On Thursday, 8 August 2024 at 10:31:32 UTC, Carsten Schlote wrote:
> Hi
I'm playing with CTFE in D. This feature allows for a lot of funny things, e.g. initialisation of immutable data at compile time with the result of some other function (template).
As a result I get immutable result blobs compiled into the binary. But none of the generating code, because it was already executed by CTFE.
This worked nicly for several other usecases as well.For now the results of CTFE and RT were always the same. As expected.
However, yesterday a unit-test started to report, that the results created by the same code with same parameters differ when run in CTFE mode or at runtime.
static immutable ubyte[] burningShipImageCTFE = generateBurningShipImage(twidth, theight, maxIter);
immutable ubyte[] burningShipImageRT = generateBurningShipImage(twidth, theight, maxIter);
assert(burningShipImageCTFE == burningShipImageRT, "Same results expected.");
I diffed the pictures and indeed some of the pixels in the more complex areas of the BurningShip fractal were clearly and noteably different.
Ok, the fractal code uses 'double' floats, which are by their very nature limited in precision. But assuming that the math emulation of CTFE works identical as the CPU does at runtime, the outcome should be identical.
Or not, in some cases ;-) E.g. with a fractal equation where smallest changes can result into big differences.
And it opens up some questions:
- Can CTFE be used under all circumstances when float numbers of any precision are involved?
- Or is this some kind of expected behaviour whenever floats are involved?
- Is the D CTFE documentation completely covering such possible issues?
I can imagine that bugs causes by such subtil differences might be very difficult to fix.
Any experiences or thought on this?
Experiences, little, as I'm not doing floating-point stuff professionally, but I know my stuff because in the past, for some years, I did the lecture assistance for a numerical programming course.
The normal use case for floating-point isn't perfectly reproducible results between different optimization levels. However, differences between CTFE and RT are indeed unacceptable for core-language operations. Those are bugs. Of course, results in user code can differ between CTFE and RT due to using __ctfe
incorrectly. It might be noteworthy that C++ (at least up to including C++17) does not allow floating-point types in CTFE (i.e. in constexpr
execution) and my suspicion is that this is the reason.
Maybe the solution is the same: Remove floating-point operations from CTFE or at least ones that could differ from RT. It would be awkward, at last in some people's opinion, because that would mean that at CTFE, only real
is available, despite it being implementation defined (it's not just platform dependent, it's also how expressions are interpreted), while double
and float
being seemingly exactly defined. The reason is that real
can't be optimized to higher precision as it's the highest precision format supposed by the platform by definition, whereas for the smaller formats, RT results may differ for different optimization levels. What the compiler could do, however is replace a + b * c
by a fused multiply add. If it does that consistently across CTFE and RT, as I read the spec, it would be allowed to do that, even for real
.
The reason D specifies floating-point operations not that precisely is to allow for optimizations. Generally speaking, optimizations require some leeway in the spec. Optimizations are also required not to change observable behavior, but what counts as that is again up to the spec. In C++, the compiler is allowed to optimize away copies, even if those would invoke a copy constructor that has observable side-effects. As I see it (not my opinion, just what I see and conclude), D specifies differences in floating-point operations due to them being carried out in higher-than-required precision not an obersvable side-effect, i.e. one that the optimizer must preserve, even if you can practically observe a difference.

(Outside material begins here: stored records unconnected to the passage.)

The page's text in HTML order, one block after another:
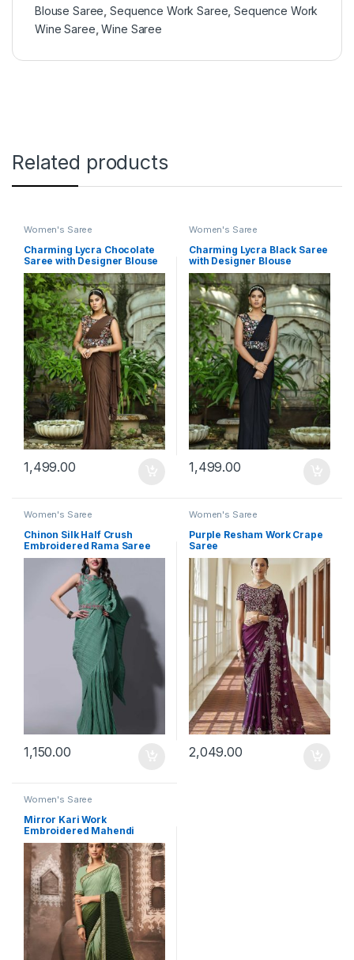
Blouse Saree ,Sequence Work Saree ,Sequence Work
Wine Saree ,Wine Saree
Related products
Women's Saree
Charming Lycra Chocolate
Saree with Designer Blouse
1,499.00
Women's Saree
Charming Lycra Black Saree
with Designer Blouse
1,499.00
Women's Saree
Chinon Silk Half Crush
Embroidered Rama Saree
1,150.00
Women's Saree
Purple Resham Work Crape
Saree
2,049.00
Women's Saree
Mirror Kari Work
Embroidered Mahendi
Saree
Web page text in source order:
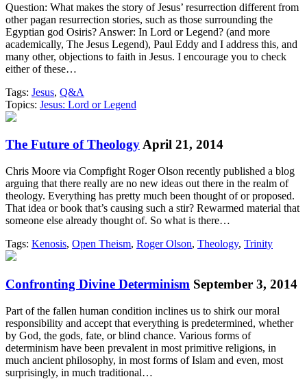
Question: What makes the story of Jesus’ resurrection different from
other pagan resurrection stories, such as those surrounding the
Egyptian god Osiris? Answer: In Lord or Legend? (and more
academically, The Jesus Legend), Paul Eddy and I address this, and
many other, objections to faith in Jesus. I encourage you to check
either of these…
Tags: Jesus, Q&A
Topics: Jesus: Lord or Legend
The Future of TheologyApril 21, 2014
Chris Moore via Compfight Roger Olson recently published a blog
arguing that there really are no new ideas out there in the realm of
theology. Everything has pretty much been thought of or proposed.
That idea or book that’s causing such a stir? Rewarmed material that
someone else already thought of. So what is there…
Tags: Kenosis, Open Theism, Roger Olson, Theology, Trinity
Confronting Divine Determinism September 3, 2014
Part of the fallen human condition inclines us to shirk our moral
responsibility and accept that everything is predetermined, whether
by God, the gods, fate, or blind chance. Various forms of
determinism have been prevalent in most primitive religions, in
much ancient philosophy, in most forms of Islam and even, most
surprisingly, in much traditional…
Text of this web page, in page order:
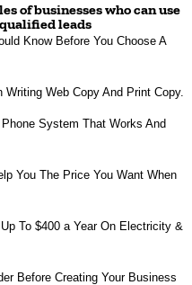
of businesses who can use
leads
Know Before You Choose A
Writing Web Copy And Print Copy.
System That Works And
You The Price You Want When
To $400 a Year On Electricity &
Before Creating Your Business
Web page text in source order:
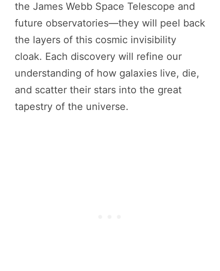
the James Webb Space Telescope and
future observatories—they will peel back
the layers of this cosmic invisibility
cloak. Each discovery will refine our
understanding of how galaxies live, die,
and scatter their stars into the great
tapestry of the universe.
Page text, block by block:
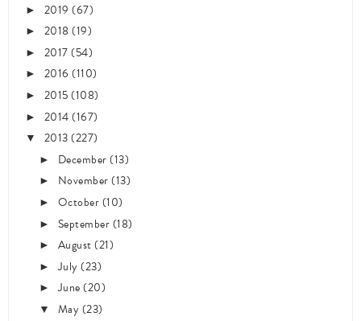
► 2019 (67)
► 2018(19)
► 2017(54)
► 2016 (110)
► 2015(108)
► 2014(167)
▼ 2013(227)
► December(13)
► November(13)
► October(10)
► September(18)
► August(21)
►July(23)
►June(20)
▼ May(23)
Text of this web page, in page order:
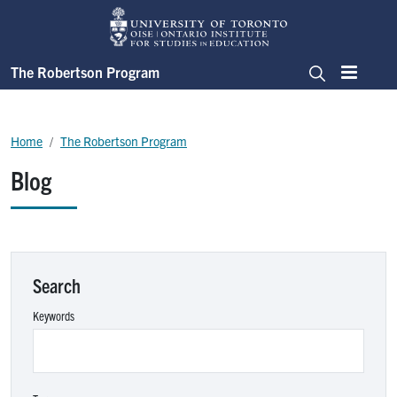
Skip to main content
The Robertson Program
SearchMenu
Blog
Breadcrumb
Home The Robertson Program
Search
Keywords
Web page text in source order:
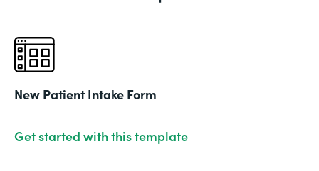
New Patient Intake Form
Get started with this template
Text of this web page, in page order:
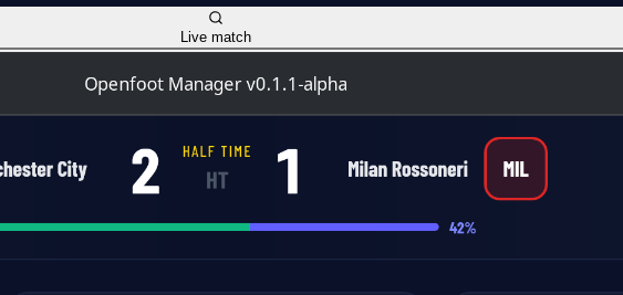
Live match
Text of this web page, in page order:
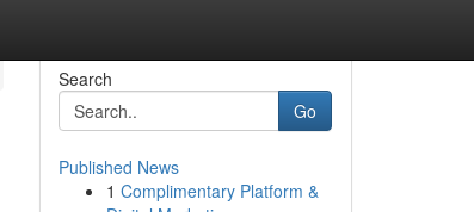
Search
Go
Published News
1 Complimentary Platform &
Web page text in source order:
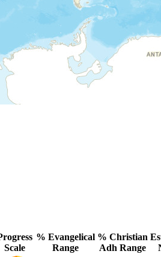
Scale
% Evangelical
Range
% Christian
Adh Range
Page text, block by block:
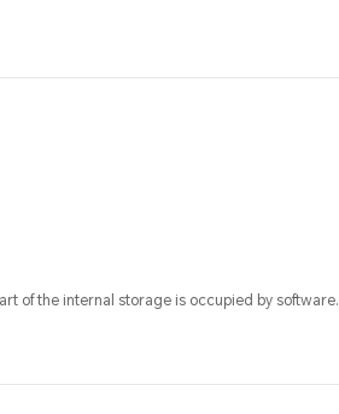
of the internal storage is occupied by software.
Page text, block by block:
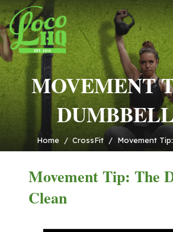
MOVEMENT
Home / CrossFit / Movement
Movement Tip: The
Clean
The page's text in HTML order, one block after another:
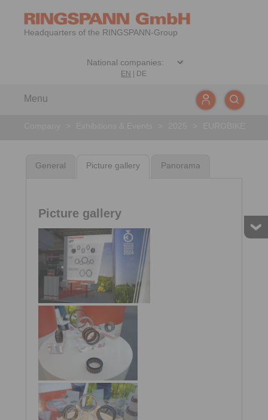
Headquarters of the RINGSPANN-Group
EN DE
Menu
General Picture gallery Panorama
Picture gallery
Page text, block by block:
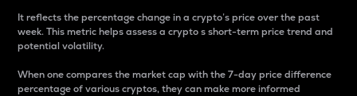
It reflects the percentage change in a crypto’s price over the past
week. This metric helps assess a crypto s short-term price trend and
potential volatility.
When one compares the market cap with the 7-day price difference
percentage of various cryptos, they can make more informed
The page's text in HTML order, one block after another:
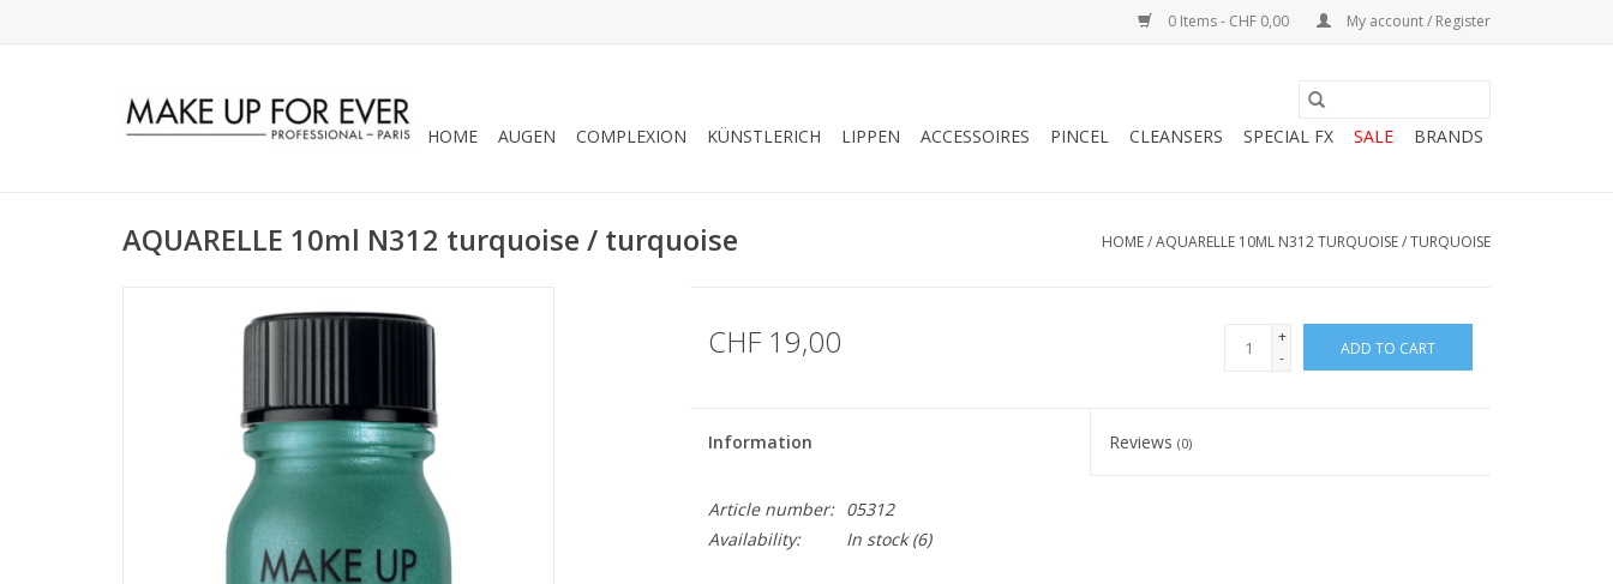
0 Items - CHF 0,00 My account / Register
HOME AUGEN COMPLEXION KÜNSTLERICH LIPPEN ACCESSOIRES PINCEL CLEANSERS SPECIAL FX SALE BRANDS
AQUARELLE 10ml N312 turquoise / turquoise HOME/AQUARELLE 10ML N312 TURQUOISE / TURQUOISE
CHF 19,00
+
-
ADD TO CART
Information Reviews(0)
Article number:
05312
Availability:
In stock(6)
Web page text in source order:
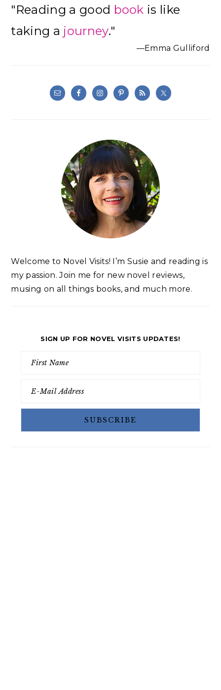
Sidebar
"Reading a good book is like
taking a journey."
—Emma Gulliford
Welcome to Novel Visits! I’m Susie and reading is
my passion. Join me for new novel reviews,
musing on all things books, and much more.
SIGN UP FOR NOVEL VISITS UPDATES!
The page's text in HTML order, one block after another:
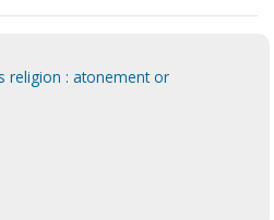
religion : atonement or
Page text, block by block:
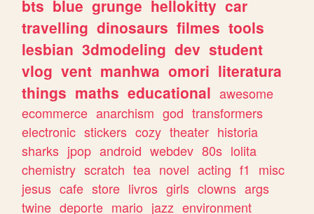
bts blue grunge hellokitty car
travelling dinosaurs filmes tools
lesbian 3dmodeling dev student
vlog vent manhwa omori literatura
things maths educational awesome
ecommerce anarchism god transformers
electronic stickers cozy theater historia
sharks jpop android webdev 80s lolita
chemistry scratch tea novel acting f1
misc
jesus cafe store livros girls clowns args
twine deporte mario jazz environment
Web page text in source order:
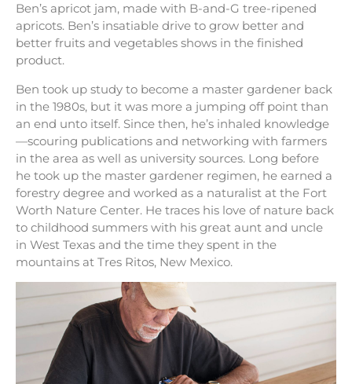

The reason for that is probably because Walter didn't like that other languages nailed down floating-point operations so that you'd get both less precise results and worse performance. That would for example be the case on an 80387 coprocessor, and (here's where my knowledge ends) probably also true for basically all hardware today if you consider float
specifically. I know of no hardware, that supports single precision, but not double precision. Giving you double precision instead of single is at least basically free and possibly even a performance boost, while also giving you more precision.
An algorithm like Kahan summation must be implemented in a way that takes those optimizations into account. This is exactly like in C++, signed integer overflow is undefined, not because it's undefined on the hardware, but because it allows for optimizations. In Zig, all integer overflow is undefined for that reason, and for wrap-around or saturated arithmetic, there are separate operators. D could easily add specific functions to core.math
that specify operations as specifically IEEE-754 confirming. Using those, Phobos could give you types that are specified to produce results as specified by IEEE-754, with no interference by the optimizer. You can't actually do the reverse, i.e. provide a type in Phobos that allows for optimizations of that sort but the core-language types are guaranteed to be unoptimized. Such a type would have to be compiler-recognized, i.e. it would end up being a built-in type.